(Stored items)
::::
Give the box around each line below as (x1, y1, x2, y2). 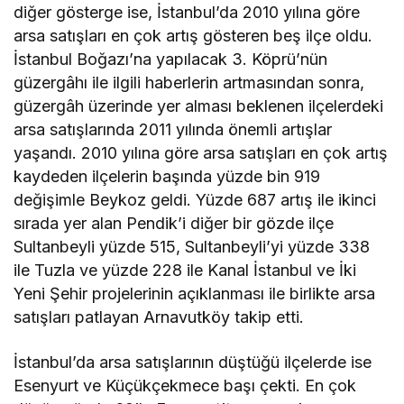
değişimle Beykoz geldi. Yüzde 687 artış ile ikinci (14, 189, 377, 209)
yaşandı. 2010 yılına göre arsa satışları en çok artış (14, 142, 389, 162)
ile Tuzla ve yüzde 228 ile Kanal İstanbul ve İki (14, 260, 357, 280)
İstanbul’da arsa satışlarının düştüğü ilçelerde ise (14, 352, 372, 372)
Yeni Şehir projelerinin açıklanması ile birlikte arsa (14, 283, 376, 303)
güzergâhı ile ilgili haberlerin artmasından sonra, (14, 72, 365, 92)
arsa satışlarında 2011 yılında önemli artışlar (14, 119, 333, 139)
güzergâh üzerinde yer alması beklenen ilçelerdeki (14, 96, 384, 115)
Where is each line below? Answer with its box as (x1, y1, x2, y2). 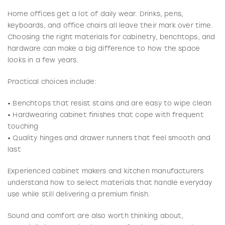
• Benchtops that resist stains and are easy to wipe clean (8, 100, 212, 107)
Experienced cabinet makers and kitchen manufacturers (8, 168, 204, 175)
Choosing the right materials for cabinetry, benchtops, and (8, 34, 215, 41)
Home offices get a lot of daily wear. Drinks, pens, (8, 11, 184, 18)
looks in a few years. (8, 57, 79, 64)
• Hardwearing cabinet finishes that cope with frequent (8, 111, 204, 119)
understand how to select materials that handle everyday (8, 179, 212, 186)
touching (8, 123, 39, 130)
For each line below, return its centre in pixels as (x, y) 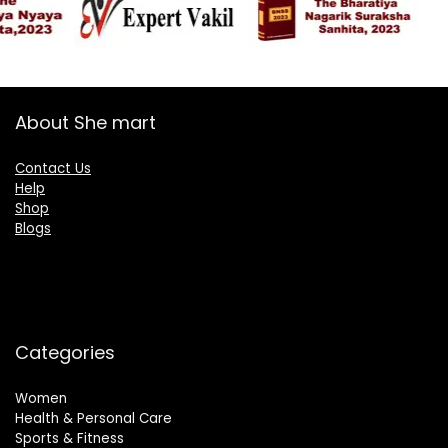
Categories (65, 352)
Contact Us (53, 168)
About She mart (85, 122)
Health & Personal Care (93, 418)
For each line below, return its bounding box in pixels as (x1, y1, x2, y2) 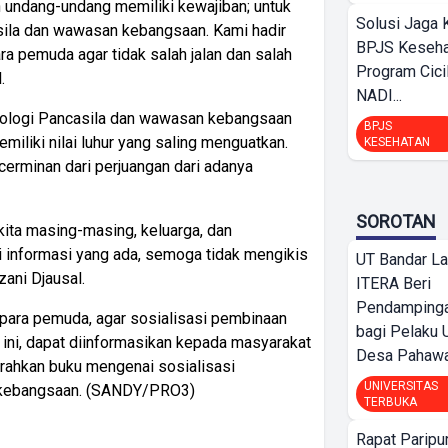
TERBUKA (364, 395, 417, 409)
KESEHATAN (364, 135, 430, 149)
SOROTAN (356, 211, 436, 232)
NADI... (356, 86, 402, 105)
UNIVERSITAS (364, 379, 438, 393)
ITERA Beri (356, 274, 431, 293)
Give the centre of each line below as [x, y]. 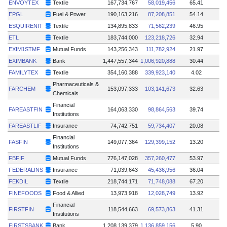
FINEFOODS [25, 193]
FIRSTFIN [22, 209]
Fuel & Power [69, 14]
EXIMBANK [23, 61]
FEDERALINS [26, 169]
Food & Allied [69, 193]
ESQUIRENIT [26, 26]
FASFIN [18, 142]
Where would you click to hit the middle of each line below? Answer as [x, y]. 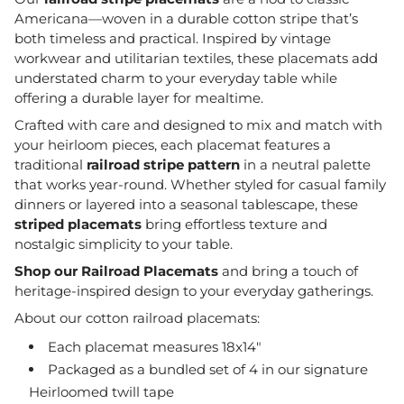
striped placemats [78, 224]
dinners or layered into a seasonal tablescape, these [186, 204]
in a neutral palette [305, 164]
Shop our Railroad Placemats [116, 271]
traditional [50, 164]
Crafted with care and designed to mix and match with [198, 124]
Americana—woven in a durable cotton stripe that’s [186, 18]
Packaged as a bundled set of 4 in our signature [208, 369]
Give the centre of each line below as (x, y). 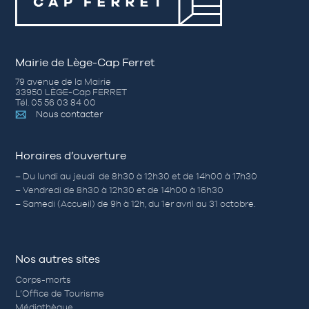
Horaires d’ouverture (71, 156)
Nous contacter (70, 114)
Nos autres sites (58, 259)
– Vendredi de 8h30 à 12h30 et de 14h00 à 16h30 (120, 190)
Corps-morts (43, 279)
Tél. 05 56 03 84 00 (56, 103)
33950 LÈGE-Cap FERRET (71, 92)
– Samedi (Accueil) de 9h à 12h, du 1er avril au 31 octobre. (136, 204)
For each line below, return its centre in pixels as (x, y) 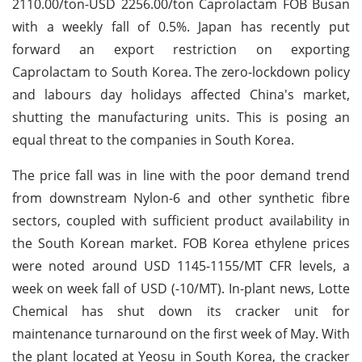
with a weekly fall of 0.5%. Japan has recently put (181, 26)
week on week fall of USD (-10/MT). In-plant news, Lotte (181, 288)
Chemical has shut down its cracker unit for (181, 311)
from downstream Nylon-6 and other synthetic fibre (181, 198)
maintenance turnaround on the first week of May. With (181, 333)
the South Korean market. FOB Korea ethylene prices (181, 243)
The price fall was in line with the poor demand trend (181, 175)
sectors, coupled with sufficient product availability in (181, 220)
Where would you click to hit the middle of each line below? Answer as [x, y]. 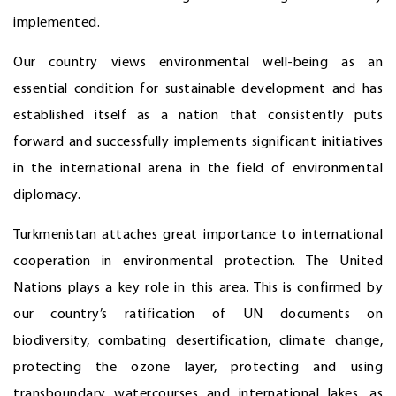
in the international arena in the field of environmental [198, 168]
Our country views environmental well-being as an [198, 62]
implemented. [57, 23]
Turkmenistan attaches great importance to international [198, 235]
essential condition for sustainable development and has [198, 89]
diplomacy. [47, 195]
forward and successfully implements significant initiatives [198, 142]
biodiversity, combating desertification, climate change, [198, 341]
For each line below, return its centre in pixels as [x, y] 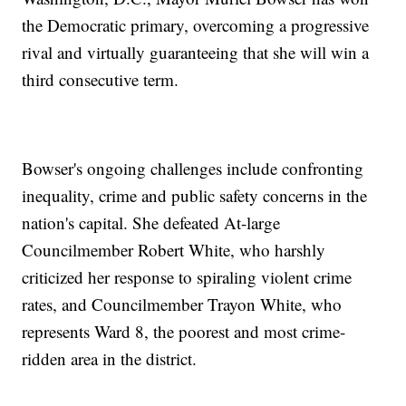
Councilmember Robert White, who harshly [174, 250]
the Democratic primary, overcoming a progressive [196, 25]
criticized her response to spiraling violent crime [187, 277]
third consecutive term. [101, 80]
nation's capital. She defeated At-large [151, 223]
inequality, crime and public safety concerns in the [195, 196]
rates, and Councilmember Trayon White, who [182, 304]
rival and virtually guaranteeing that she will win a [196, 53]
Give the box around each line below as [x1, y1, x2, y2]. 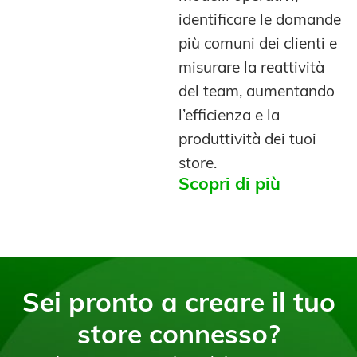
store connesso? [77, 324, 280, 351]
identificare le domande [178, 14, 341, 29]
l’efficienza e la [178, 109, 280, 125]
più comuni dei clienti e [178, 37, 337, 53]
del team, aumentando [178, 85, 335, 101]
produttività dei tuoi [178, 133, 316, 149]
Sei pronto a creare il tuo [22, 292, 335, 319]
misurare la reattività [178, 61, 324, 77]
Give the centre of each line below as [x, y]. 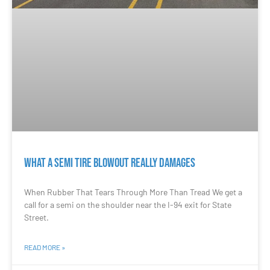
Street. [36, 217]
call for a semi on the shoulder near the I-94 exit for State [128, 204]
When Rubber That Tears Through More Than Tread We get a [133, 192]
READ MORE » [45, 247]
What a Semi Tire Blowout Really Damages [110, 163]
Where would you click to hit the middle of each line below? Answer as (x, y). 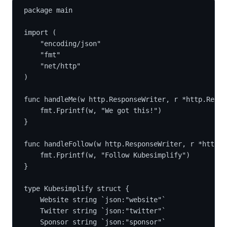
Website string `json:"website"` (103, 199)
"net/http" (60, 66)
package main (48, 10)
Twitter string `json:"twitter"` (103, 211)
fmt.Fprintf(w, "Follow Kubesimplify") (115, 155)
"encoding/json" (70, 43)
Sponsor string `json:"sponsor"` (103, 222)
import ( (40, 32)
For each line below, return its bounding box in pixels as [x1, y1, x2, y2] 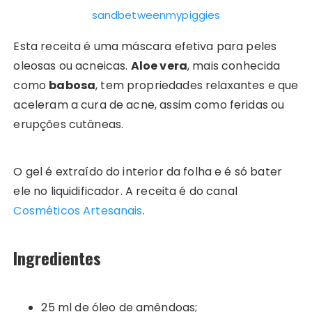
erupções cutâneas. [13, 116, 124, 132]
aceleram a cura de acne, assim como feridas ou [13, 96, 285, 113]
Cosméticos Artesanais [13, 202, 143, 219]
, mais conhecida [187, 57, 281, 74]
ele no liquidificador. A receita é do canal [13, 182, 237, 199]
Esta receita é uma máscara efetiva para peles [13, 38, 277, 54]
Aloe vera [130, 57, 187, 74]
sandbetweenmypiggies [91, 7, 221, 22]
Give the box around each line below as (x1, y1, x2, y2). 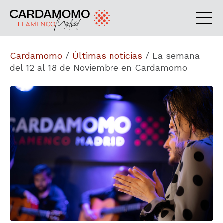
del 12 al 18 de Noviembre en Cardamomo (10, 62, 187, 73)
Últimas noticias (72, 50, 142, 61)
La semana (152, 50, 200, 61)
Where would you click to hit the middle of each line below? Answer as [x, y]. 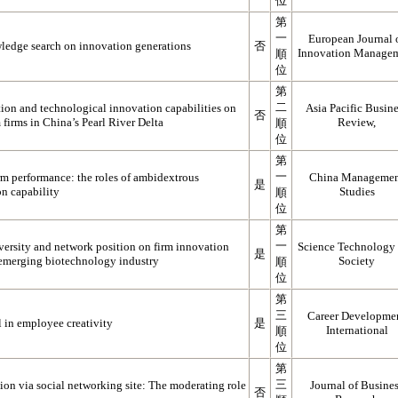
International [357, 330]
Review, [357, 122]
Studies [357, 191]
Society [357, 261]
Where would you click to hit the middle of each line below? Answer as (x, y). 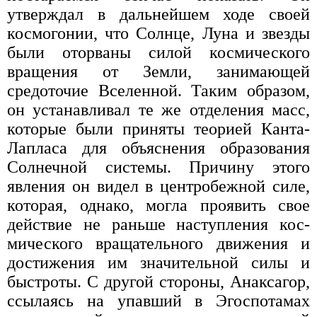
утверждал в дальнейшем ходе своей (158, 14)
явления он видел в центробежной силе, (158, 186)
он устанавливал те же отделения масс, (158, 109)
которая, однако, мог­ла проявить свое (158, 205)
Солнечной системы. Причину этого (158, 167)
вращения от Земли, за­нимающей (158, 71)
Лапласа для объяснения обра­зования (158, 148)
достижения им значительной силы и (158, 262)
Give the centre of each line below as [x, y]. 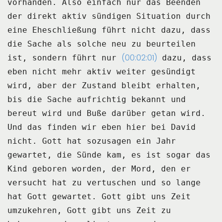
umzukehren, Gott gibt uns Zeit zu [89, 210]
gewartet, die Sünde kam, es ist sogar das [109, 155]
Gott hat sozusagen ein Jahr [109, 141]
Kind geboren [37, 168]
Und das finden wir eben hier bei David [102, 127]
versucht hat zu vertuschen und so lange [104, 182]
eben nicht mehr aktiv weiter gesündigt [102, 71]
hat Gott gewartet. [52, 196]
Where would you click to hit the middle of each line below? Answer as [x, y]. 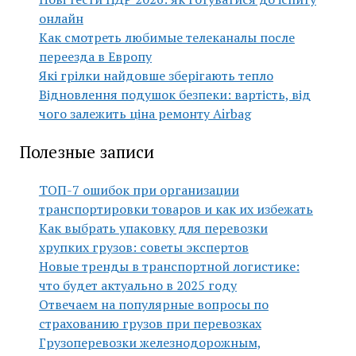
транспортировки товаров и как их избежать [176, 209]
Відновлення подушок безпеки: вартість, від [174, 95]
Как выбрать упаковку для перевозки [153, 228]
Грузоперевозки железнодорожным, [150, 342]
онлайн [61, 18]
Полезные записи [87, 152]
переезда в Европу [95, 56]
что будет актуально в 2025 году [137, 285]
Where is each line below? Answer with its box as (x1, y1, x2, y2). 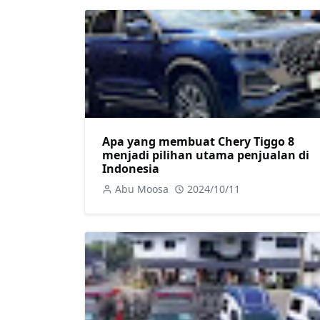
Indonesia (102, 160, 159, 176)
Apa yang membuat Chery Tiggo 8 (102, 133, 294, 149)
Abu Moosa (115, 181, 169, 196)
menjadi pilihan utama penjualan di (102, 146, 309, 163)
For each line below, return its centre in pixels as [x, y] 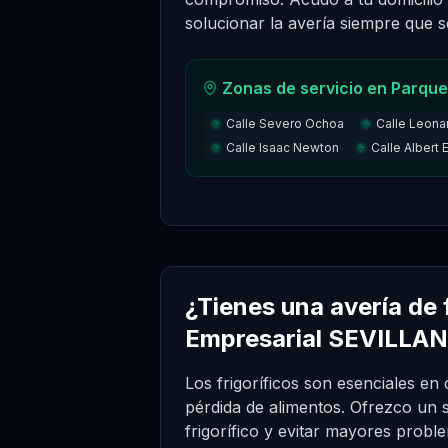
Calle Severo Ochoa [285, 123]
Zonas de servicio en [306, 88]
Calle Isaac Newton [282, 147]
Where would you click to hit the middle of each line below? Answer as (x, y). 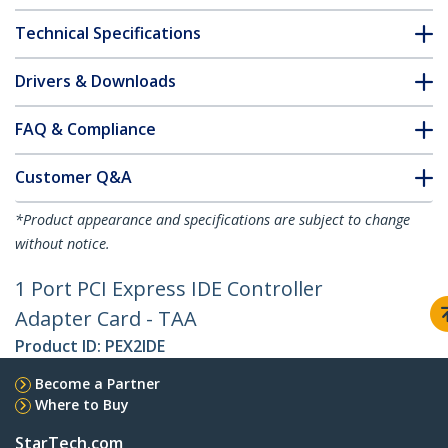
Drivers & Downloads (95, 81)
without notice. (62, 244)
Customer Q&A (73, 177)
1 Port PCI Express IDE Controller (169, 289)
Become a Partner (97, 384)
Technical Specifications (108, 33)
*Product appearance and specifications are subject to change (212, 220)
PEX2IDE (135, 346)
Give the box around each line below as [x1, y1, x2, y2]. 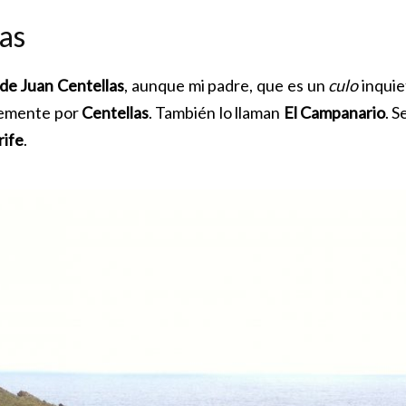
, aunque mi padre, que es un [124, 75, 329, 96]
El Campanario [283, 102, 385, 123]
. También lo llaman [149, 102, 284, 123]
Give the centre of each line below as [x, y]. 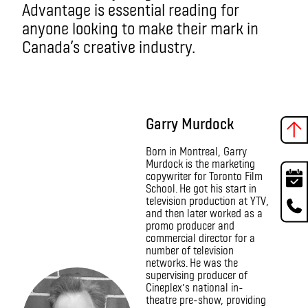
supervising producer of [197, 274]
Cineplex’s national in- [195, 287]
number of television [190, 250]
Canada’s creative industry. [109, 46]
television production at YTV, [207, 200]
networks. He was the [192, 262]
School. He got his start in [201, 188]
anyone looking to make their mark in [140, 27]
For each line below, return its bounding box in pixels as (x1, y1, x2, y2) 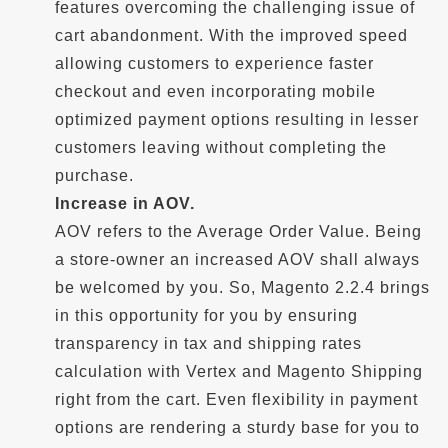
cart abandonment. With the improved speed (55, 27, 408, 44)
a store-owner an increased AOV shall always (55, 251, 420, 268)
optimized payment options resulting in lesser (55, 111, 419, 128)
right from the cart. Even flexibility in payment (55, 391, 418, 408)
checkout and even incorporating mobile (55, 83, 376, 100)
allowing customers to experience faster (55, 55, 374, 72)
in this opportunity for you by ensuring (55, 307, 358, 324)
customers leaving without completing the (55, 139, 387, 156)
::::
→ **Task description**
The answer must be the lines of the entries above, written out exactly from the first through the one with "Experienced cabinet makers", and no pictures.

→ **Result**
Give the box around each line below as (x1, y1, x2, y2). 
değişimle Beykoz geldi. Yüzde 687 artış ile ikinci (14, 189, 377, 209)
yaşandı. 2010 yılına göre arsa satışları en çok artış (14, 142, 389, 162)
ile Tuzla ve yüzde 228 ile Kanal İstanbul ve İki (14, 260, 357, 280)
İstanbul’da arsa satışlarının düştüğü ilçelerde ise (14, 352, 372, 372)
Yeni Şehir projelerinin açıklanması ile birlikte arsa (14, 283, 376, 303)
güzergâhı ile ilgili haberlerin artmasından sonra, (14, 72, 365, 92)
arsa satışlarında 2011 yılında önemli artışlar (14, 119, 333, 139)
güzergâh üzerinde yer alması beklenen ilçelerdeki (14, 96, 384, 115)
Where is each line below? Answer with its box as (x1, y1, x2, y2). 
• Benchtops that resist stains and are easy to wipe clean (8, 100, 212, 107)
Experienced cabinet makers and kitchen manufacturers (8, 168, 204, 175)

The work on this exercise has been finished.